La reconversion, parent pauvre des politiques d…
Tendance de fond ou axe de communication : quels sont les nouveaux modes de distribution dans l’agro-alimentaire ?
Historiquement, la distribution reposait sur le partage, parfois jugé inéquitable, de la valeur entre les différents maillons de la chaîne. L’industriel agroalimentaire achète les produits d’un producteur, les transforme ou les reconditionne et les revend à un distributeur qui en assure la commercialisation auprès des consommateurs.

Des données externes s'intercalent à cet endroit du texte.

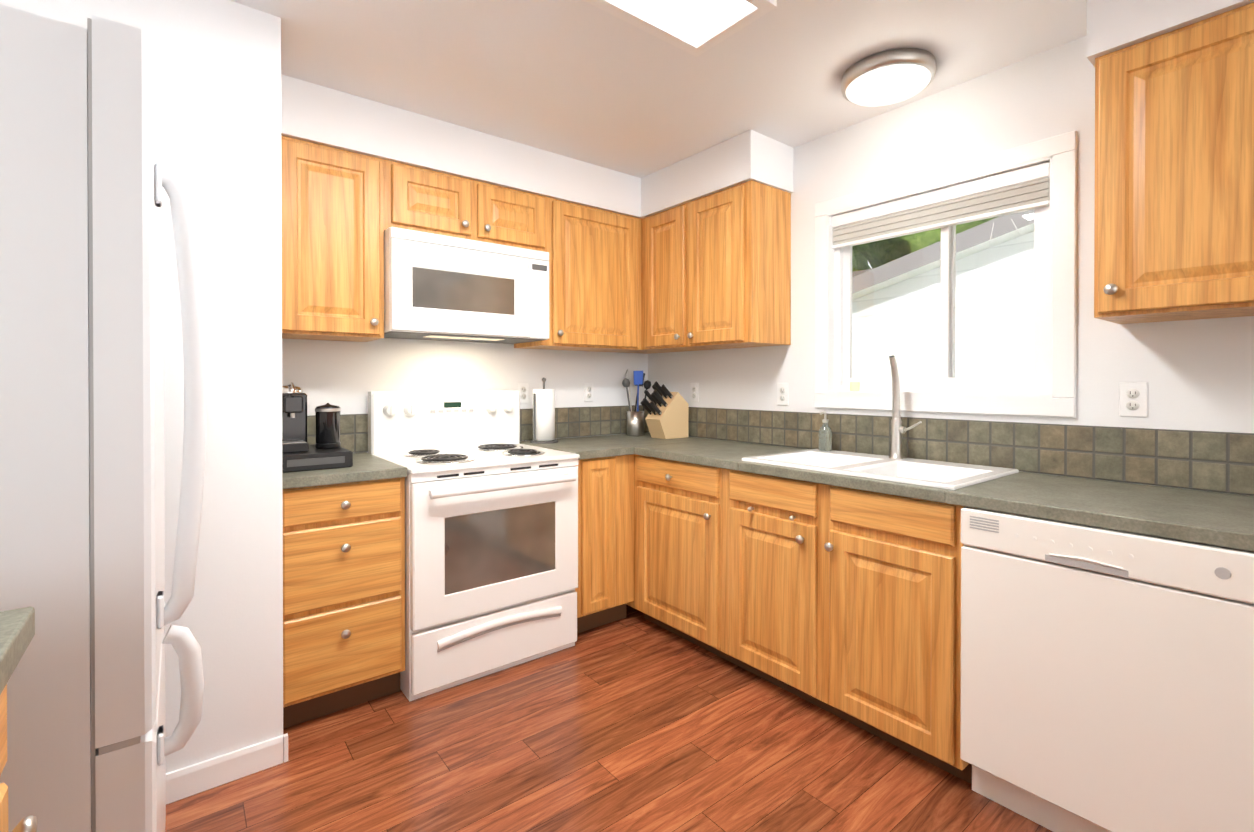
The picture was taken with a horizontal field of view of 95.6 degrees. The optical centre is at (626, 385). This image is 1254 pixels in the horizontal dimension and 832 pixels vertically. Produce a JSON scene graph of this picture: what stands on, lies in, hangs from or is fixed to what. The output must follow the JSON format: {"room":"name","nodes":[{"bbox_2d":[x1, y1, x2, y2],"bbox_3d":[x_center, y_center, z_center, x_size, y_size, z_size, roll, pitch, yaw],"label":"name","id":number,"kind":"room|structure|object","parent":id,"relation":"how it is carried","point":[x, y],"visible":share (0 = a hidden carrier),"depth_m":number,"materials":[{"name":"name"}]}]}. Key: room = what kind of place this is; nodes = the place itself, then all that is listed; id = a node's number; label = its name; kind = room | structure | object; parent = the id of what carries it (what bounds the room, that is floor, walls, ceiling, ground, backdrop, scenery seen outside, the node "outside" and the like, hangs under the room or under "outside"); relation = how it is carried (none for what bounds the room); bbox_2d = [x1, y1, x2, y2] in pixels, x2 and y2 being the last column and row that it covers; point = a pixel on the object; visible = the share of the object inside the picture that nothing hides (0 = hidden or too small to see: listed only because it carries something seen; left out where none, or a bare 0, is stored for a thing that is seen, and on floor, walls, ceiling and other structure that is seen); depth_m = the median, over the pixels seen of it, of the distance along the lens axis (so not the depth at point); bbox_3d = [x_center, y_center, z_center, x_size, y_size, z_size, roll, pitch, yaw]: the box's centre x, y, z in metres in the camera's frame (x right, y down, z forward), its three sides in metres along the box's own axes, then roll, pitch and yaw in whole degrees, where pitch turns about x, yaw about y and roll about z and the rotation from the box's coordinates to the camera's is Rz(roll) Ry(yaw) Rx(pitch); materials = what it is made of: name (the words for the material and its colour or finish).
{"room":"kitchen","nodes":[
{"label":"kitchen","id":0,"kind":"room"},
{"bbox_2d":[0,0,282,772],"bbox_3d":[-1.827,0.014,1.864,1.100,2.450,0.830,0,0,-38],"label":"wall","id":1,"kind":"structure","parent":0,"point":[217,63],"depth_m":1.79,"materials":[{"name":"white paint"}]},
{"bbox_2d":[166,733,287,803],"bbox_3d":[-1.557,1.198,1.545,1.102,0.085,0.015,0,0,-38],"label":"baseboard","id":2,"kind":"structure","parent":1,"relation":"attached to","point":[190,780],"depth_m":1.77,"materials":[{"name":"white wood"}]},
{"bbox_2d":[282,338,647,452],"bbox_3d":[-0.717,0.007,3.202,2.300,2.450,0.100,0,0,-38],"label":"wall","id":3,"kind":"structure","parent":0,"point":[346,377],"depth_m":2.96,"materials":[{"name":"white paint"}]},
{"bbox_2d":[281,136,388,341],"bbox_3d":[-1.315,-0.597,2.452,0.432,0.775,0.330,0,0,-38],"label":"upper cabinet","id":4,"kind":"object","parent":3,"relation":"attached to","point":[343,211],"depth_m":2.33,"materials":[{"name":"brown wood"}]},
{"bbox_2d":[389,161,548,251],"bbox_3d":[-0.835,-0.834,2.829,0.789,0.305,0.330,0,0,-38],"label":"upper cabinet","id":5,"kind":"object","parent":3,"relation":"attached to","point":[420,199],"depth_m":2.68,"materials":[{"name":"brown wood"}]},
{"bbox_2d":[384,227,548,343],"bbox_3d":[-0.814,-0.454,2.795,0.771,0.447,0.411,0,0,-38],"label":"microwave","id":6,"kind":"object","parent":5,"relation":"attached to","point":[438,287],"visible":1,"depth_m":2.61,"materials":[{"name":"white"}]},
{"bbox_2d":[307,405,646,452],"bbox_3d":[-0.737,0.221,3.118,2.160,0.181,0.010,0,0,-38],"label":"backsplash","id":7,"kind":"structure","parent":3,"relation":"attached to","point":[570,422],"depth_m":3.39,"materials":[{"name":"tile"}]},
{"bbox_2d":[518,383,528,402],"bbox_3d":[-0.589,0.040,3.233,0.070,0.115,0.009,0,0,-38],"label":"electrical outlet","id":8,"kind":"object","parent":3,"relation":"attached to","point":[523,388],"visible":0.94,"depth_m":3.23,"materials":[{"name":"white plastic"}]},
{"bbox_2d":[514,198,640,351],"bbox_3d":[-0.269,-0.601,3.276,0.673,0.775,0.330,0,0,-38],"label":"upper cabinet","id":9,"kind":"object","parent":3,"relation":"attached to","point":[595,254],"depth_m":3.14,"materials":[{"name":"brown wood"}]},
{"bbox_2d":[584,383,592,401],"bbox_3d":[-0.235,0.038,3.511,0.070,0.115,0.009,0,0,-38],"label":"electrical outlet","id":10,"kind":"object","parent":3,"relation":"attached to","point":[588,392],"visible":1,"depth_m":3.51,"materials":[{"name":"white plastic"}]},
{"bbox_2d":[165,605,1052,831],"bbox_3d":[0.265,1.274,0.992,3.500,0.060,4.800,0,0,-38],"label":"floor","id":11,"kind":"structure","parent":0,"point":[634,720],"depth_m":1.86,"materials":[{"name":"brown wood"}]},
{"bbox_2d":[0,684,35,831],"bbox_3d":[-0.816,0.775,0.292,0.620,0.944,0.462,0,0,-38],"label":"base cabinet","id":12,"kind":"object","parent":11,"relation":"on","point":[28,823],"depth_m":0.62,"materials":[{"name":"brown wood"}]},
{"bbox_2d":[0,607,34,694],"bbox_3d":[-0.279,0.285,-0.424,0.695,0.038,2.258,0,0,-38],"label":"countertop","id":13,"kind":"structure","parent":12,"relation":"on","point":[17,630],"depth_m":0.61,"materials":[{"name":"beige stone"}]},
{"bbox_2d":[0,4,206,831],"bbox_3d":[-1.310,0.327,1.045,0.848,1.834,0.800,0,0,-38],"label":"refrigerator","id":14,"kind":"object","parent":11,"relation":"on","point":[86,178],"visible":1,"depth_m":0.90,"materials":[{"name":"white metal"}]},
{"bbox_2d":[282,477,404,728],"bbox_3d":[-1.227,0.796,2.346,0.431,0.880,0.618,0,0,-38],"label":"base cabinet","id":15,"kind":"object","parent":11,"relation":"on","point":[343,595],"depth_m":2.10,"materials":[{"name":"brown wood"}]},
{"bbox_2d":[282,452,406,488],"bbox_3d":[-1.220,0.336,2.334,0.431,0.038,0.623,0,0,-38],"label":"countertop","id":16,"kind":"structure","parent":15,"relation":"on","point":[366,466],"depth_m":2.12,"materials":[{"name":"beige stone"}]},
{"bbox_2d":[282,382,352,472],"bbox_3d":[-1.283,0.150,2.287,0.253,0.331,0.379,0,0,-38],"label":"coffee station","id":17,"kind":"object","parent":16,"relation":"on","point":[324,451],"visible":0.81,"depth_m":2.22,"materials":[{"name":"black plastic"},{"name":"brushed nickel"}]},
{"bbox_2d":[368,390,579,700],"bbox_3d":[-0.710,0.631,2.669,0.775,1.208,0.713,0,0,-38],"label":"range","id":18,"kind":"object","parent":11,"relation":"on","point":[491,543],"visible":1,"depth_m":2.46,"materials":[{"name":"white metal"},{"name":"dark glass"},{"name":"black metal"}]},
{"bbox_2d":[575,454,633,632],"bbox_3d":[-0.293,0.792,3.082,0.384,0.880,0.618,0,0,-38],"label":"base cabinet","id":19,"kind":"object","parent":11,"relation":"on","point":[605,484],"depth_m":2.85,"materials":[{"name":"brown wood"}]},
{"bbox_2d":[520,436,633,459],"bbox_3d":[-0.298,0.332,3.057,0.348,0.038,0.627,0,0,-38],"label":"countertop","id":20,"kind":"structure","parent":19,"relation":"on","point":[589,447],"depth_m":2.95,"materials":[{"name":"beige stone"}]},
{"bbox_2d":[530,378,557,443],"bbox_3d":[-0.460,0.132,3.151,0.156,0.359,0.156,0,0,-38],"label":"paper towel holder","id":21,"kind":"object","parent":20,"relation":"on","point":[543,415],"visible":1,"depth_m":3.10,"materials":[{"name":"white paper"}]},
{"bbox_2d":[626,601,633,607],"bbox_3d":[0.094,0.791,3.372,0.618,0.880,0.640,0,0,-38],"label":"base cabinet","id":22,"kind":"object","parent":11,"relation":"on","point":[631,604],"depth_m":3.00,"materials":[{"name":"brown wood"}]},
{"bbox_2d":[634,454,805,655],"bbox_3d":[0.467,0.793,2.898,0.618,0.880,0.566,0,0,-38],"label":"base cabinet","id":23,"kind":"object","parent":11,"relation":"on","point":[676,503],"depth_m":2.66,"materials":[{"name":"brown wood"}]},
{"bbox_2d":[598,432,1253,551],"bbox_3d":[1.001,0.336,2.195,0.626,0.038,3.588,0,0,-38],"label":"countertop","id":24,"kind":"structure","parent":23,"relation":"on","point":[1214,518],"depth_m":1.68,"materials":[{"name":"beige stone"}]},
{"bbox_2d":[622,369,650,435],"bbox_3d":[0.047,0.100,3.590,0.200,0.417,0.188,0,0,-38],"label":"utensil crock","id":25,"kind":"object","parent":24,"relation":"on","point":[635,422],"visible":0.98,"depth_m":3.53,"materials":[{"name":"silver metal"}]},
{"bbox_2d":[641,381,687,438],"bbox_3d":[0.211,0.141,3.387,0.304,0.338,0.130,0,0,-38],"label":"knife block","id":26,"kind":"object","parent":24,"relation":"on","point":[667,411],"visible":1,"depth_m":3.36,"materials":[{"name":"brown wood"}]},
{"bbox_2d":[742,449,1018,489],"bbox_3d":[0.962,0.398,2.248,0.551,0.188,0.840,0,0,-38],"label":"sink","id":27,"kind":"object","parent":24,"relation":"in","point":[945,475],"visible":0.29,"depth_m":2.22,"materials":[{"name":"white ceramic"}]},
{"bbox_2d":[819,411,831,450],"bbox_3d":[0.923,0.209,2.656,0.071,0.184,0.060,0,0,-38],"label":"soap dispenser","id":28,"kind":"object","parent":27,"relation":"on","point":[825,437],"visible":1,"depth_m":2.64,"materials":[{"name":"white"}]},
{"bbox_2d":[889,355,921,458],"bbox_3d":[1.145,0.087,2.348,0.079,0.430,0.136,0,0,-38],"label":"faucet","id":29,"kind":"object","parent":24,"relation":"on","point":[897,429],"visible":1,"depth_m":2.37,"materials":[{"name":"silver metal"}]},
{"bbox_2d":[718,490,971,783],"bbox_3d":[0.945,0.887,2.291,0.618,0.699,0.976,0,0,-38],"label":"base cabinet","id":30,"kind":"object","parent":11,"relation":"on","point":[844,603],"depth_m":1.99,"materials":[{"name":"brown wood"}]},
{"bbox_2d":[960,507,1253,831],"bbox_3d":[1.421,0.801,1.629,0.610,0.877,0.634,0,0,-38],"label":"dishwasher","id":31,"kind":"object","parent":11,"relation":"on","point":[1107,680],"visible":1,"depth_m":1.43,"materials":[{"name":"white plastic"}]},
{"bbox_2d":[230,0,1086,177],"bbox_3d":[0.265,-1.236,0.978,3.500,0.060,4.800,0,0,-38],"label":"ceiling","id":32,"kind":"structure","parent":0,"point":[584,81],"depth_m":2.12,"materials":[{"name":"white paint"}]},
{"bbox_2d":[281,74,640,217],"bbox_3d":[-0.621,-1.102,2.994,2.198,0.228,0.336,0,0,-38],"label":"soffit","id":33,"kind":"structure","parent":32,"relation":"attached to","point":[320,115],"depth_m":2.61,"materials":[{"name":"white paint"}]},
{"bbox_2d":[583,0,776,56],"bbox_3d":[-0.120,-1.194,1.533,1.220,0.028,0.348,0,0,-38],"label":"skylight","id":34,"kind":"object","parent":32,"relation":"attached to","point":[696,28],"visible":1,"depth_m":1.83,"materials":[{"name":"white"}]},
{"bbox_2d":[639,130,793,218],"bbox_3d":[0.466,-1.103,3.117,0.336,0.228,0.810,0,0,-38],"label":"soffit","id":35,"kind":"structure","parent":32,"relation":"attached to","point":[749,155],"depth_m":2.87,"materials":[{"name":"white paint"}]},
{"bbox_2d":[841,48,936,105],"bbox_3d":[1.005,-1.169,2.197,0.336,0.086,0.336,0,0,-38],"label":"flush ceiling light","id":36,"kind":"object","parent":32,"relation":"attached to","point":[888,77],"visible":1,"depth_m":2.11,"materials":[{"name":"white glass"}]},
{"bbox_2d":[648,35,1253,495],"bbox_3d":[1.570,0.013,2.076,0.100,2.450,4.700,0,0,-38],"label":"wall","id":37,"kind":"structure","parent":0,"point":[1196,375],"depth_m":2.14,"materials":[{"name":"white paint"}]},
{"bbox_2d":[691,383,698,401],"bbox_3d":[0.410,0.039,3.459,0.009,0.115,0.070,0,0,-38],"label":"electrical outlet","id":38,"kind":"object","parent":37,"relation":"attached to","point":[694,392],"visible":1,"depth_m":3.45,"materials":[{"name":"white plastic"}]},
{"bbox_2d":[618,180,790,353],"bbox_3d":[0.347,-0.601,3.250,0.360,0.775,1.133,0,0,-38],"label":"upper cabinet","id":39,"kind":"object","parent":37,"relation":"attached to","point":[716,270],"visible":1,"depth_m":2.89,"materials":[{"name":"brown wood"}]},
{"bbox_2d":[777,383,788,404],"bbox_3d":[0.808,0.041,2.953,0.009,0.115,0.070,0,0,-38],"label":"electrical outlet","id":40,"kind":"object","parent":37,"relation":"attached to","point":[782,393],"visible":1,"depth_m":2.95,"materials":[{"name":"white plastic"}]},
{"bbox_2d":[815,131,1076,417],"bbox_3d":[1.283,-0.392,2.420,0.122,1.000,1.034,0,0,-38],"label":"window","id":41,"kind":"structure","parent":37,"relation":"in","point":[1039,177],"depth_m":2.29,"materials":[{"name":"white plastic"}]},
{"bbox_2d":[850,382,859,390],"bbox_3d":[1.072,0.002,2.676,0.043,0.043,0.044,0,0,-38],"label":"candle","id":42,"kind":"object","parent":41,"relation":"on","point":[854,386],"visible":1,"depth_m":2.66,"materials":[{"name":"beige wax"}]},
{"bbox_2d":[647,407,1253,495],"bbox_3d":[1.248,0.225,2.396,0.010,0.181,3.599,0,0,-38],"label":"backsplash","id":43,"kind":"structure","parent":37,"relation":"attached to","point":[1213,461],"depth_m":2.09,"materials":[{"name":"tile"}]},
{"bbox_2d":[1119,382,1147,416],"bbox_3d":[1.662,0.044,1.869,0.009,0.115,0.070,0,0,-38],"label":"electrical outlet","id":44,"kind":"object","parent":37,"relation":"attached to","point":[1132,399],"visible":1,"depth_m":1.87,"materials":[{"name":"white plastic"}]},
{"bbox_2d":[1094,2,1253,323],"bbox_3d":[1.863,-0.590,1.327,0.360,0.775,1.165,0,0,-38],"label":"upper cabinet","id":45,"kind":"object","parent":37,"relation":"attached to","point":[1174,184],"visible":1,"depth_m":1.55,"materials":[{"name":"brown wood"}]},
{"bbox_2d":[1087,0,1253,66],"bbox_3d":[1.874,-1.093,1.330,0.336,0.228,1.200,0,0,-38],"label":"soffit","id":46,"kind":"structure","parent":0,"point":[1114,25],"depth_m":1.61,"materials":[{"name":"white paint"}]},
{"label":"outside","id":47,"kind":"structure","parent":0,"visible":0},
{"bbox_2d":[852,210,1033,377],"bbox_3d":[15.929,-2.972,16.233,39.800,8.968,60.000,0,0,-38],"label":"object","id":48,"kind":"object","parent":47,"point":[901,270],"depth_m":5.09,"materials":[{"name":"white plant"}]}
]}

Ce fonctionnement bien établi est de plus en plus remis en cause. Les industriels souhaitent capter une plus grande part de la valeur alors que de leur côté, les producteurs s’organisent afin de sécuriser leur revenu et de rassurer des consommateurs toujours plus exigeants sur la qualité et la provenance de leur alimentation.
Complément d’offre, changement de cap stratégique, coup marketing… Au-delà de la captation de valeur, les raisons poussant les industriels à élaborer de nouveaux modèles de distribution sont nombreuses. Focus sur les principaux modèles annexes mis en place par les industriels de l’agro-alimentaire.
L’exemple le plus classique est celui des industriels ayant ouvert leur boutique en propre. En parallélisant la vente en propre et la distribution classique via des distributeurs spécialisés, les marques s’offrent non seulement une visibilité et une présence de marché plus importante mais également une source de revenus supplémentaire.
Surtout, ces marques peuvent, par ce biais, placer leurs boutiques au cœur de leur stratégie et ainsi induire un changement (plus ou moins radical) du positionnement et de l’univers de référence de la marque.
Illustration phare de ce concept, la marque de confiserie M&M’s (groupe Mars). Cette dernière a su capitaliser sur un marketing mix performant dont la nouvelle stratégie de distribution a été la clé du succès. Ses boutiques, connues sous l’appellation M&M’S World et situées dans des localisations à forte affluence touristique (Leicester Square, Times Square, Las Vegas…) offrent une véritable vitrine à la marque et lui permettent de créer un environnement totalement dédié à ses confiseries. Egalement, ce développement permet à la marque de commercialiser de nombreux produits annexes flaggés M&M’s, assurant une source de profit additionnelle non négligeable.
La notion de Pop-Up Store est apparue en 2004 aux Etats-Unis. Elle définit un magasin installé de manière éphémère, caractérisé par une petite surface, une structure légère et facilement démontable et une durée qui peut aller de seulement quelques heures à plusieurs mois. Le lancement d’un Pop-up store peut s’inscrire autour d’un évènement marquant qu’il s’agit de commémorer. En 2010 par exemple, Danone avait lancé dans le cadre des 40 ans de Danette un ‘bar à Danette’ avec à la carte 16 variétés de ses fameuses crèmes desserts que le consommateur pouvait personnaliser à sa guise avec différents toppings (céréales, sucreries, fruits…).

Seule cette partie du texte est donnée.